---- DATA FOR THE TASK

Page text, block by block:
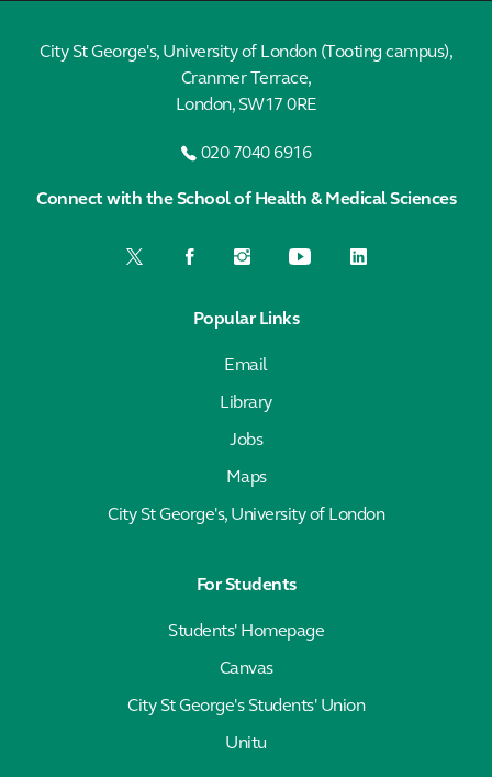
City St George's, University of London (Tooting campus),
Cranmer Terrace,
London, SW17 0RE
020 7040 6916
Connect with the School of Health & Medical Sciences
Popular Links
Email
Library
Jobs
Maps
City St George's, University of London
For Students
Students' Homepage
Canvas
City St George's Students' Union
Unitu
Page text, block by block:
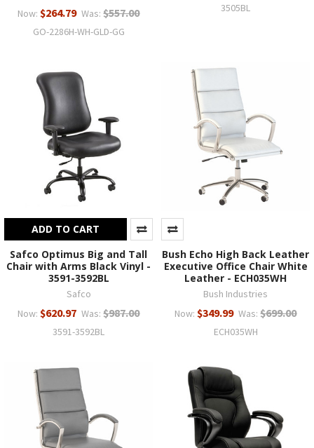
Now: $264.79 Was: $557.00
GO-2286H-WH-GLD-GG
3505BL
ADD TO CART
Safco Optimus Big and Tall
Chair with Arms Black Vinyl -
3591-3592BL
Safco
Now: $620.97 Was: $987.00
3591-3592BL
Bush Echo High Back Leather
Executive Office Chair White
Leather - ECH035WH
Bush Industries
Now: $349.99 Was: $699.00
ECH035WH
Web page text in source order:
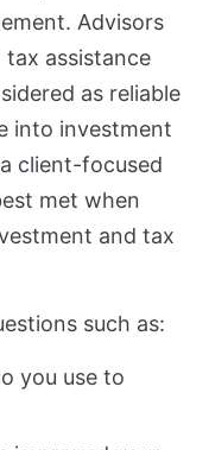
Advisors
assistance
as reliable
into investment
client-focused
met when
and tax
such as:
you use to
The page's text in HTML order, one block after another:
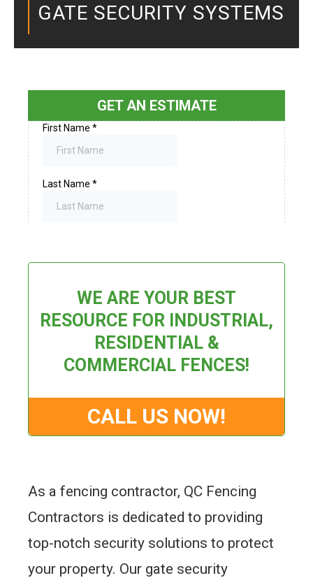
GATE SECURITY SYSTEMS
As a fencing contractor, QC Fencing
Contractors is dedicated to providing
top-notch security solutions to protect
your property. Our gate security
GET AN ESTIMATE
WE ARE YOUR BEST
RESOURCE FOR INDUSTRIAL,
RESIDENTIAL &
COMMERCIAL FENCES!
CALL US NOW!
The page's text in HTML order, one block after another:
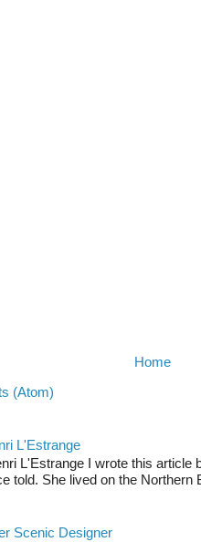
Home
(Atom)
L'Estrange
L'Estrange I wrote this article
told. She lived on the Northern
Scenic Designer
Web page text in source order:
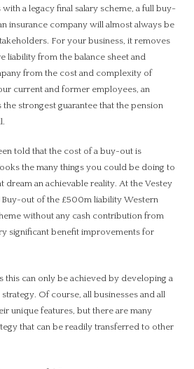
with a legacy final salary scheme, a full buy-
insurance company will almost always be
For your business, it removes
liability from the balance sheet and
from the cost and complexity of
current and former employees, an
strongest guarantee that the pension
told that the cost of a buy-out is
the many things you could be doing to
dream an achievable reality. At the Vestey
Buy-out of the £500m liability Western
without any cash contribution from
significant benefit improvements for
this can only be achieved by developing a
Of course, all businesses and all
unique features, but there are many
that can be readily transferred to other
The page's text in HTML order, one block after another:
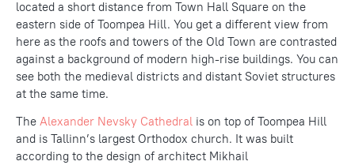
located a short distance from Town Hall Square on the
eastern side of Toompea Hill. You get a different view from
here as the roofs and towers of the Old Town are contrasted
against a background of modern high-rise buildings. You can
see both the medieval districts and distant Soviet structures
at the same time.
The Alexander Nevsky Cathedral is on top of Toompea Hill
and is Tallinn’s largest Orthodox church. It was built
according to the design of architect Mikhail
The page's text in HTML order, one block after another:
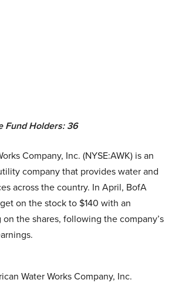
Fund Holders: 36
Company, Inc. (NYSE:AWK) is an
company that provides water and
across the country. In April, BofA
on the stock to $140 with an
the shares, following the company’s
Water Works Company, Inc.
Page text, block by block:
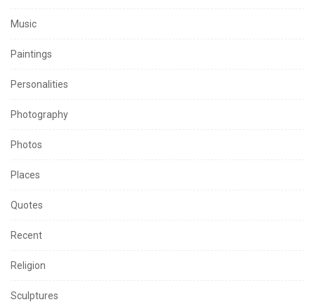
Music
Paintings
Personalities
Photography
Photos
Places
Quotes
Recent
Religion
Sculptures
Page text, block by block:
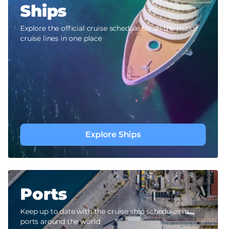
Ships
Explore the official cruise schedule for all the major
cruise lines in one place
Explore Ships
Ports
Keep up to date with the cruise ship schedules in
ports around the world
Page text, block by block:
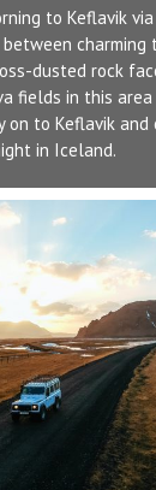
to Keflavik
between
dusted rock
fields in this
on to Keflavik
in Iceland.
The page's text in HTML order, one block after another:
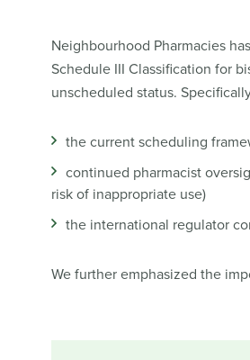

--------

PROBLEM REQUIREMENTS → Set down a word-for-word copy of the records, dropping any picture.

YOUR RESPONSE →
Page text, block by block:
City St George's, University of London (Tooting campus),
Cranmer Terrace,
London, SW17 0RE
020 7040 6916
Connect with the School of Health & Medical Sciences
Popular Links
Email
Library
Jobs
Maps
City St George's, University of London
For Students
Students' Homepage
Canvas
City St George's Students' Union
Unitu
Page text, block by block:
Now: $264.79 Was: $557.00
GO-2286H-WH-GLD-GG
3505BL
ADD TO CART
Safco Optimus Big and Tall
Chair with Arms Black Vinyl -
3591-3592BL
Safco
Now: $620.97 Was: $987.00
3591-3592BL
Bush Echo High Back Leather
Executive Office Chair White
Leather - ECH035WH
Bush Industries
Now: $349.99 Was: $699.00
ECH035WH
Web page text in source order:
Advisors
assistance
as reliable
into investment
client-focused
met when
and tax
such as:
you use to
The page's text in HTML order, one block after another:
GATE SECURITY SYSTEMS
As a fencing contractor, QC Fencing
Contractors is dedicated to providing
top-notch security solutions to protect
your property. Our gate security
GET AN ESTIMATE
WE ARE YOUR BEST
RESOURCE FOR INDUSTRIAL,
RESIDENTIAL &
COMMERCIAL FENCES!
CALL US NOW!
The page's text in HTML order, one block after another:
Home
(Atom)
L'Estrange
L'Estrange I wrote this article
told. She lived on the Northern
Scenic Designer
Web page text in source order:
with a legacy final salary scheme, a full buy-
insurance company will almost always be
For your business, it removes
liability from the balance sheet and
from the cost and complexity of
current and former employees, an
strongest guarantee that the pension
told that the cost of a buy-out is
the many things you could be doing to
dream an achievable reality. At the Vestey
Buy-out of the £500m liability Western
without any cash contribution from
significant benefit improvements for
this can only be achieved by developing a
Of course, all businesses and all
unique features, but there are many
that can be readily transferred to other
The page's text in HTML order, one block after another:
located a short distance from Town Hall Square on the
eastern side of Toompea Hill. You get a different view from
here as the roofs and towers of the Old Town are contrasted
against a background of modern high-rise buildings. You can
see both the medieval districts and distant Soviet structures
at the same time.
The Alexander Nevsky Cathedral is on top of Toompea Hill
and is Tallinn’s largest Orthodox church. It was built
according to the design of architect Mikhail
The page's text in HTML order, one block after another:
Fund Holders: 36
Company, Inc. (NYSE:AWK) is an
company that provides water and
across the country. In April, BofA
on the stock to $140 with an
the shares, following the company’s
Water Works Company, Inc.
Page text, block by block:
Music
Paintings
Personalities
Photography
Photos
Places
Quotes
Recent
Religion
Sculptures
Page text, block by block:
Ships
Explore the official cruise schedule for all the major
cruise lines in one place
Explore Ships
Ports
Keep up to date with the cruise ship schedules in
ports around the world
Page text, block by block:
to Keflavik
between
dusted rock
fields in this
on to Keflavik
in Iceland.
The page's text in HTML order, one block after another:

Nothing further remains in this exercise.